>>14996 Они закатывают его байк в хвост не до конца забитой фуры и уезжают. Один из убитых гопников оказывается сыном местного царька, полкана ФСКН, и дальнейшая погоня за ними продолжается до самой границы: она, не в силах так быстро оправиться от шока, вздрагивает на правом сиденье, пока он ведет тяжелую машину по серым дорогам безысходности, а затем, чтобы не подставлять ее, оставляет ее на подъезде к Питеру, чтобы, только поцеловав на прощание, на своем байке прорвать кордон из гнилых ментовских девяток и уйти на полярную звезду.
У нее останется просверленный доллар, тот, который он носил на шее вместо рабского креста. Адвокат, знакомый отца, получивший за работу деньги от ее проданного тягача, обставит все так, что убийцей окажется только тот парень, а она станет одной из потерпевших. Его объявят в международный розыск.
А она на год сольется с Сетью в поисках того единственного в ее жизни, кто грезил ветром Свободы и бесконечными, дольше самой жизни дорогами Нового Света больше нее самой, и кто, по-видимому, исчез навсегда. Будут грязные клубы, хитрые и вечно лгущие недохакеры, обещающие найти его за очередную дурь, будут дурь, отчаяние и безутешные попытки забвения. Будет такое бессмыслие, когда даже самоубийство отвращает своей глупостью, и хочется только не быть.

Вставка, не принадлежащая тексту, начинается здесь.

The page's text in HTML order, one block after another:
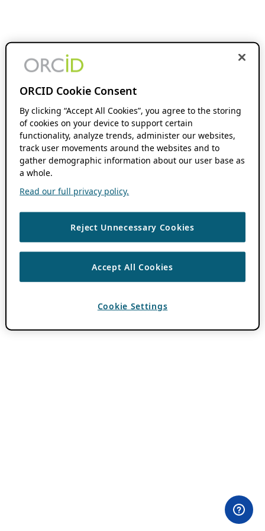
ORCID Cookie Consent
By clicking “Accept All Cookies”, you agree to the storing
of cookies on your device to support certain
functionality, analyze trends, administer our websites,
track user movements around the websites and to
gather demographic information about our user base as
a whole.
Read our full privacy policy.
Reject Unnecessary Cookies
Accept All Cookies
Cookie Settings

А потом Сеть, словно бескрайний океан на берег, выбросит на ее мониторы письмо без намека на адрес, там будет только фото улицы в ее городе, улицы со старым телефонным автоматом на ней.

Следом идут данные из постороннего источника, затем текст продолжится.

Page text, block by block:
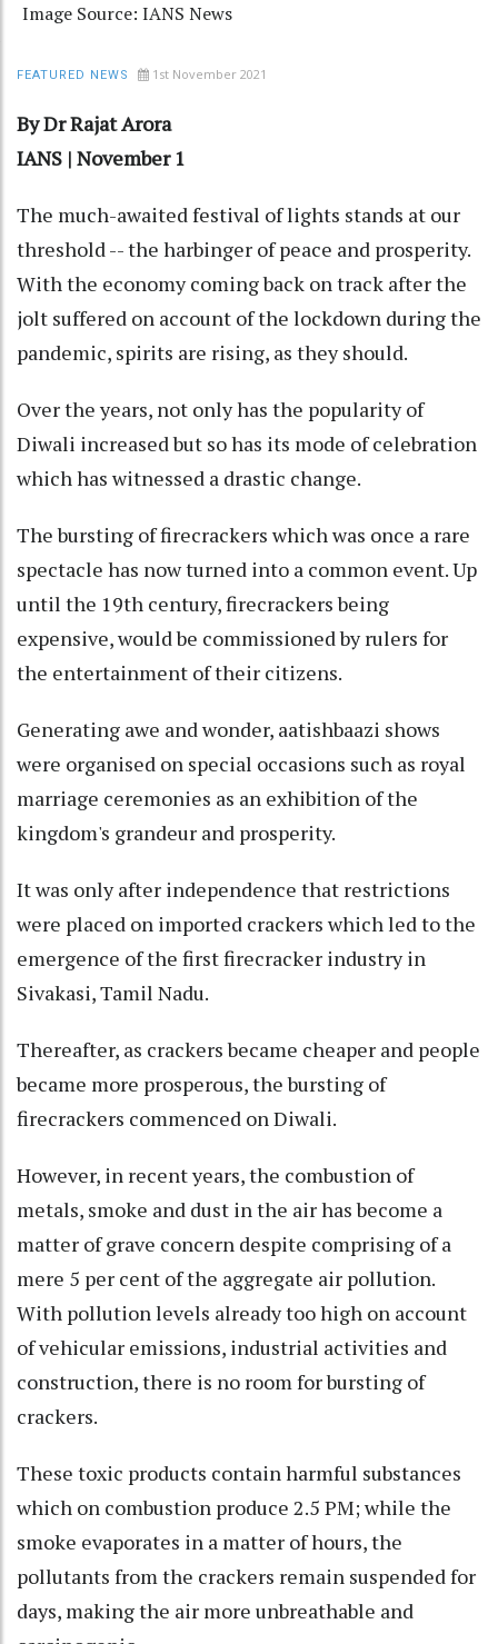
Image Source: IANS News
FEATURED NEWS 1st November 2021
By Dr Rajat Arora
IANS | November 1
The much-awaited festival of lights stands at our
threshold -- the harbinger of peace and prosperity.
With the economy coming back on track after the
jolt suffered on account of the lockdown during the
pandemic, spirits are rising, as they should.
Over the years, not only has the popularity of
Diwali increased but so has its mode of celebration
which has witnessed a drastic change.
The bursting of firecrackers which was once a rare
spectacle has now turned into a common event. Up
until the 19th century, firecrackers being
expensive, would be commissioned by rulers for
the entertainment of their citizens.
Generating awe and wonder, aatishbaazi shows
were organised on special occasions such as royal
marriage ceremonies as an exhibition of the
kingdom's grandeur and prosperity.
It was only after independence that restrictions
were placed on imported crackers which led to the
emergence of the first firecracker industry in
Sivakasi, Tamil Nadu.
Thereafter, as crackers became cheaper and people
became more prosperous, the bursting of
firecrackers commenced on Diwali.
However, in recent years, the combustion of
metals, smoke and dust in the air has become a
matter of grave concern despite comprising of a
mere 5 per cent of the aggregate air pollution.
With pollution levels already too high on account
of vehicular emissions, industrial activities and
construction, there is no room for bursting of
crackers.
These toxic products contain harmful substances
which on combustion produce 2.5 PM; while the
smoke evaporates in a matter of hours, the
pollutants from the crackers remain suspended for
days, making the air more unbreathable and

Она опустит в него просверленный доллар в знак прощания с чем-то одним и начала чего-то иного, и услышит в трубке его голос, и птица в ее душе, птица с седой от разлуки головой поднимет эту голову и посмотрит прямо ей в глаза, тем взглядом, которым она смотрит прямо на Солнце, не щурясь.
Голос назовет ее любимой, и птица рывком упадет в высокое небо, алое от меди южных штатов, с сизыми тенями Большого Каньона, с белыми точками полусонных звезд, с холодеющим ветром с близкой дороги.

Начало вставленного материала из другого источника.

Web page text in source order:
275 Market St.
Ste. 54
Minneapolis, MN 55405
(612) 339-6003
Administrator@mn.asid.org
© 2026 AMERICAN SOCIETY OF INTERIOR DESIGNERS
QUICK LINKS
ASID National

Голос назовет несколько цифр, и ветер этот принесет запахи бензина, стали, резины, дорожной пыли, остывающего на короткую ночь асфальта, горизонта, кожи его куртки и кожи его самого.
Ее едва не поймают в аэропорту, папаша-полковник будет ленив и неуклюж даже в отношении убийцы своего сына.
Кажущийся очень тяжелым и обманчиво медлительный Боинг мягко коснется полосы в Атланте, в терминале она бросится к нему, в него, в спасение и надежду, и читателю предстоит угадать, на чем они уедут из аэропорта в его дом, чтобы, проснувшись на утро, отправиться в рейс. Вдвоем.
Я понимаю, что демонстрирую не очень хороший вкус сопливым хеппи-эндом, но трешака мне реально хватает в новостях и вокруг меня. Пусть будет хэппи-энд, Канако.